For immunocompromised individuals, the schedule is more involved. After completing an initial series, additional doses may be given at least 2 months apart, based on a conversation with a healthcare provider. Children aged 6 months through 4 years who haven’t received any COVID vaccine need a multi-dose initial series: three doses for Pfizer-BioNTech or two for Moderna. Everyone aged 5 and older needs just one updated dose, regardless of how many previous shots they’ve had.
Timing After a Recent Infection
If you recently tested positive for COVID, the CDC says you can delay your vaccine by 3 months from when symptoms started, or from the date of a positive test if you had no symptoms. This isn’t a hard rule. You’re allowed to get vaccinated sooner, but waiting gives your natural immune response time to provide protection on its own, and some evidence suggests the vaccine works better with that gap.
Side Effects to Expect
The side effect profile for the updated boosters is consistent with what earlier COVID vaccines produced. Pain at the injection site is the most commonly reported reaction. Systemic effects, meaning those felt throughout the body, include fatigue, headache, muscle aches, joint pain, and chills. One large study of hospital employees found that about 84% reported at least one symptom after a booster dose, compared to 79% after a first dose. Most symptoms resolve within a day or two.

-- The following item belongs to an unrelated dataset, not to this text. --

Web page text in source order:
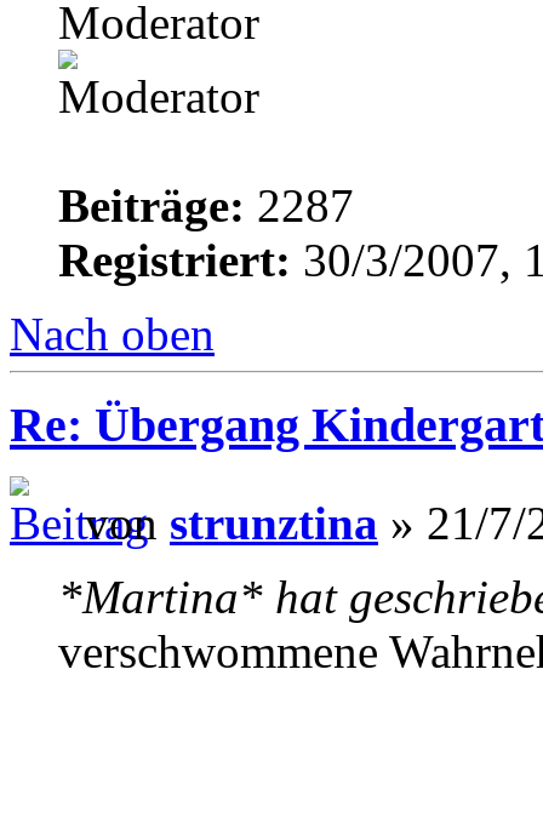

Fever is also common. A multicenter study found that after a first dose, injection site pain and fever each occurred in roughly 70% of recipients. Booster doses tend to produce similar or slightly more noticeable reactions, likely because your immune system recognizes the spike protein and mounts a faster response.
Getting It With Your Flu Shot
You can receive a COVID vaccine and a flu shot during the same visit. Studies support the safety of co-administration, and there’s no recommended waiting period between the two. Getting both at once saves a trip and makes it easier to stay current heading into respiratory virus season.
Cost and Availability
COVID vaccines remain free for most Americans. The insurance industry trade group AHIP announced that all recommended immunizations, including updated COVID and flu vaccines, will be covered with no out-of-pocket cost through the end of 2026. This applies to private insurance plans. Medicare also covers the vaccines. If you’re uninsured, availability and cost may vary by location, so checking with local pharmacies or community health centers is your best bet.
Which One to Pick
The CDC does not recommend one vaccine brand over another when more than one age-appropriate option is available. If you have a strong preference for avoiding mRNA technology, Novavax is the protein-based alternative, though it’s approved only for ages 12 and up. Moderna is available for ages 6 months and older, and Pfizer-BioNTech for ages 5 and up. In practice, your choice often comes down to which vaccine your pharmacy has in stock. Any of the three, given on time, does the job it’s designed to do: reduce your risk of severe COVID.